Four structural classes of pectic polymers exist: homogalacturonan (HG), rhamnogalacturonan I (RGI), xylogalacturonan (XG), and rhamnogalacturonan II (RGII). HG and RGI are depicted in Fig. 1. HG is composed of partially esterified polygalacturonic acid, an α-1,4-linked galacturonic acid (galacturonic acid) polymer (Glass et al., 2013; Lampugnani et al., 2018). RGI, RGII and XG consist of a heteropolymer backbone and several different side chains including numerous different sugars (Glass et al., 2013). Due to its complex structure, a large set of carbohydrate-active enzymes (CAZymes) is needed for efficient pectin degradation (Jayani et al., 2005). HG represents the most abundant structural class with a share of about 60 % (w/w) (Caffall and Mohnen, 2009). Complete HG degradation requires the efficient interplay of exo- and endo-polygalacturonases that in concert hydrolyze the polygalacturonic acid backbone. Alternatively, pectate and pectin lyases can break the α-1-4 bonds by a trans-elimination mechanism yielding unsaturated (methyl)oligogalacturonates (Yadav et al., 2009). In addition, methyl-esterifications and O-acetylations of the polygalacturonic acid backbone result in the additional need for pectin methylesterases and pectin acetylesterases (Senechal et al., 2014). Hydrolysis of other structural classes containing, among others, arabinose, rhamnose, galactose, fucose and xylose moieties, requires diverse other hydrolytic enzymes (Glass et al., 2013).
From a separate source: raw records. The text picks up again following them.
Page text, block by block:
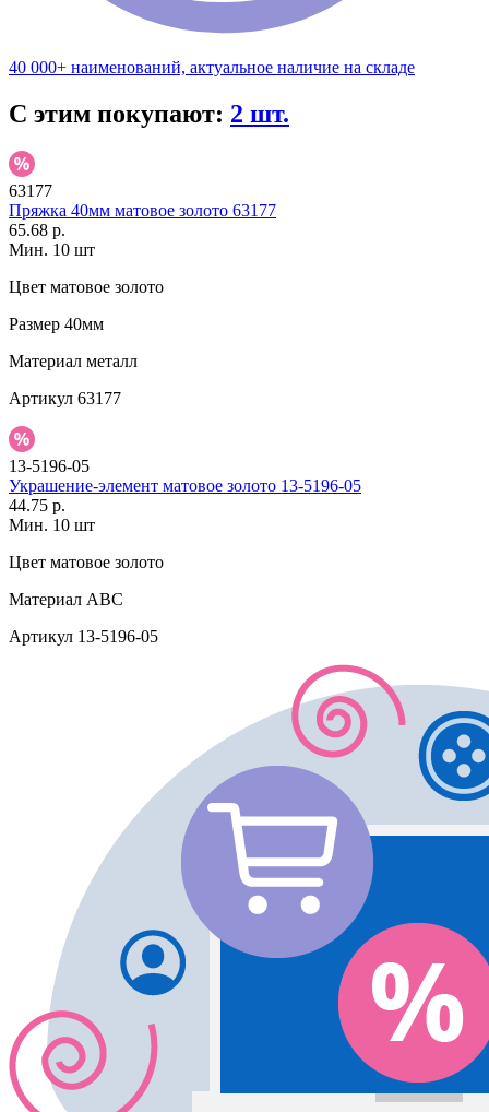
40 000+ наименований, актуальное наличие на складе
С этим покупают: 2 шт.
63177
Пряжка 40мм матовое золото 63177
65.68 р.
Мин. 10 шт
Цвет матовое золото
Размер 40мм
Материал металл
Артикул 63177
13-5196-05
Украшение-элемент матовое золото 13-5196-05
44.75 р.
Мин. 10 шт
Цвет матовое золото
Материал АВС
Артикул 13-5196-05
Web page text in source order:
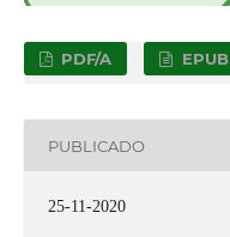
PDF/A EPUB
PUBLICADO
25-11-2020
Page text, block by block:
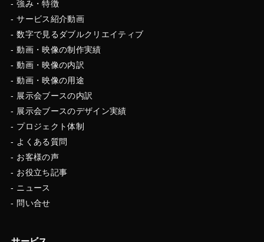
強み・特徴
サービス紹介動画
数字で見るダブルクリエイティブ
動画・映像の制作実績
動画・映像の内訳
動画・映像の用途
展示会ブースの内訳
展示会ブースのデザイン実績
プロジェクト体制
よくある質問
お客様の声
お役立ち記事
ニュース
問い合せ
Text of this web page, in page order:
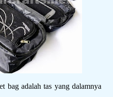
bag adalah tas yang dalamnya
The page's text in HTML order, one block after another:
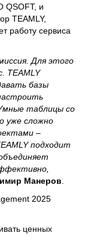
QSOFT, и
TEAMLY,
работу сервиса
Для этого
TEAMLY
базы
таблицы со
уже сложно
–
подходит
Манеров
2025
ценных
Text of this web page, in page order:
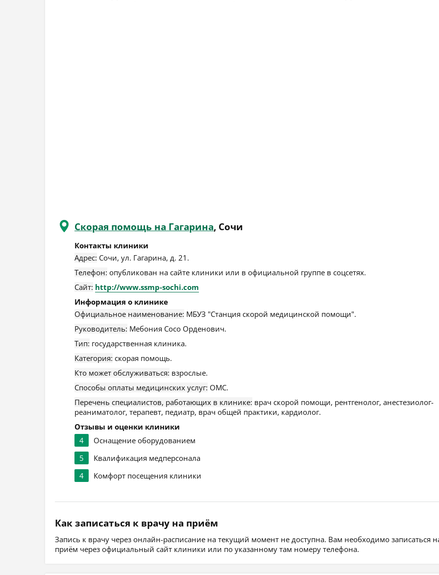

A multitude of pectinolytic enzymes is produced by ascomycete filamentous fungi like Aspergillus niger (de Vries, 2003), basidiomycete mushrooms like Schizophyllum commune (Ohm et al., 2010) and various bacteria (Jayani et al., 2005). Potent enzymes can be heterologously produced in Saccharomyces cerevisiae and are currently used in different industrial applications, with fruit juice extraction and clarification as the most important process (Blanco et al., 1999).
With respect to consolidated bioprocessing, recent research has focused on converting the established fungal model S. cerevisiae into a host for bioethanol production from pectin. S. cerevisiae does not produce intrinsic CAZymes for biomass degradation and does not naturally grow on many of the pectin components like galacturonic acid. Therefore, genetic engineering for substrate hydrolysis and uptake was conducted (Benz et al., 2014; Biz et al., 2016). Another study describes the expression of an endo-polygalacturonase in S. cerevisiae, but the aim was not on substrate consumption (Glauche et al., 2017). To our knowledge, no efficient process using S. cerevisiae simultaneously as CAZyme production host and for galacturonic acid metabolization has been published yet. As mentioned above, some filamentous fungi are naturally equipped for pectin degradation and hence constitute promising alternatives to the yeast system (Lara-Marquez et al., 2011). However, suitable high-value products are lacking and efficient culturing in bioreactors remains a challenge (Klement et al., 2012; Papagianni et al., 1998).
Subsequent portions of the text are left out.